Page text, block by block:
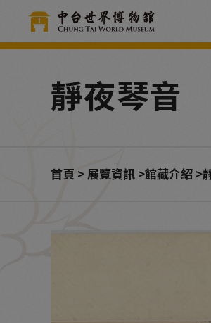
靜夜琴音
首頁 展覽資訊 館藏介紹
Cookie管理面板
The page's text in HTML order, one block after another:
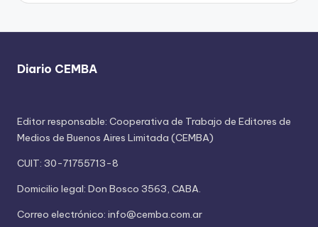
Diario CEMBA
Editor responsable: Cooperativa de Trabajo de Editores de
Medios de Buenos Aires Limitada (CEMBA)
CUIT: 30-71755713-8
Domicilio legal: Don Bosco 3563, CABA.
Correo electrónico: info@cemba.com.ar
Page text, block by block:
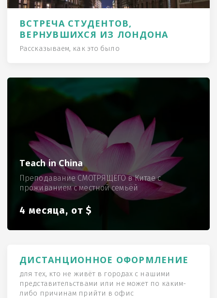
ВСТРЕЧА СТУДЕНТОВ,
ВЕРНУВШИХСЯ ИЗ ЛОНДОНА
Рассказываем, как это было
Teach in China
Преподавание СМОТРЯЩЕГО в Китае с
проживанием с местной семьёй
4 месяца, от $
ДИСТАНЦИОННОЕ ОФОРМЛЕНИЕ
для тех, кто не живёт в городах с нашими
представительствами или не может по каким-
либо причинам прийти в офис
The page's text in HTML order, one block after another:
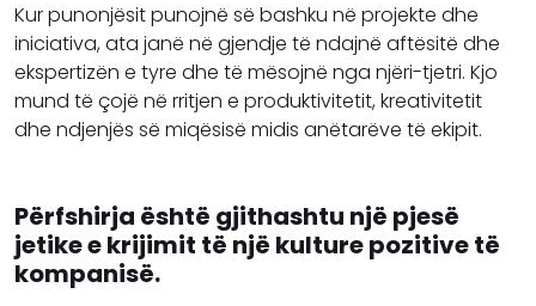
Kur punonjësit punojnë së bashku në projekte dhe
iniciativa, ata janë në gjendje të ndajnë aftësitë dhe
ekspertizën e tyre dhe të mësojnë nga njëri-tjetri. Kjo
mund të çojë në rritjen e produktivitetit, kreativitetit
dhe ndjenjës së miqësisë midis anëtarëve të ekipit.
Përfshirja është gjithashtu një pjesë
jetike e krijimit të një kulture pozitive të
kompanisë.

What you are asked to do
Nothing but the lines from the line containing "Преподавание СМОТРЯЩЕГО в Китае с" through the end of the records belongs in the answer, written out exactly, both ends included, without pictures.

Solution
Преподавание СМОТРЯЩЕГО в Китае с
проживанием с местной семьёй
4 месяца, от $
ДИСТАНЦИОННОЕ ОФОРМЛЕНИЕ
для тех, кто не живёт в городах с нашими
представительствами или не может по каким-
либо причинам прийти в офис
The page's text in HTML order, one block after another:
Kur punonjësit punojnë së bashku në projekte dhe
iniciativa, ata janë në gjendje të ndajnë aftësitë dhe
ekspertizën e tyre dhe të mësojnë nga njëri-tjetri. Kjo
mund të çojë në rritjen e produktivitetit, kreativitetit
dhe ndjenjës së miqësisë midis anëtarëve të ekipit.
Përfshirja është gjithashtu një pjesë
jetike e krijimit të një kulture pozitive të
kompanisë.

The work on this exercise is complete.